Jak powstawała ta pieśń? Pierwsze zwrotki powstały na kwaterze zespołu aktorskiego Teatru Żołnierza Polskiego przy 2. Korpusie Polskich Sił Zbrojnych we Włoszech w miejscowości Campobasso w pobliżu Monte Cassino. Autor słów, Feliks Konarski, napisał je w nocy z 17 na 18 maja 1944 roku i poszedł z tym tekstem do swojego przyjaciela, autora muzyki, Alfreda Longina Schütza, polskiego Żyda. Melodia, którą napisał, wydawała się skomplikowana i obawiano się, że z tego względu się nie przyjmie, ale stało się inaczej. „Czerwone maki na Monte Cassino” na stałe weszły do panteonu polskich pieśni narodowych. Tytuł nawiązuje do kwiatów, które rozkwitały na wzgórzach Monte Cassino w trakcie walk i mogły być inspiracją ze względu na kolor, podobny do krwi rozlewanej na polu bitwy. To nasza święta pieśń, bywało i tak, że gdy ktoś próbował do niej tańczyć, mógł dostać w twarz.

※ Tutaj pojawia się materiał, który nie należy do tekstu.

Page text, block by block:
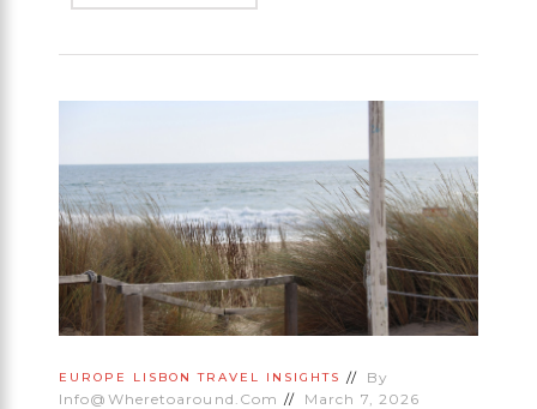
EUROPE LISBON TRAVEL INSIGHTS
By
Info@wheretoaround.com
March 7, 2026

O tym, że prawa autorskie do tej pieśni należą do bawarskiego odpowiednika naszego ZAIKS-u, dowiedziałem się, prowadząc Lekcje Śpiewania na krakowskim Rynku Głównym, podczas których edukuję patriotycznie publiczność. W internecie znalazłem także informację o gdańskim prawniku Bogusławie Wieczorku, specjalizującym się w zagadnieniach prawa autorskiego, który opisał ten przypadek. Doszło do rozmowy, podczas której ustaliliśmy, że podejmiemy pracę na rzecz odzyskania tych praw.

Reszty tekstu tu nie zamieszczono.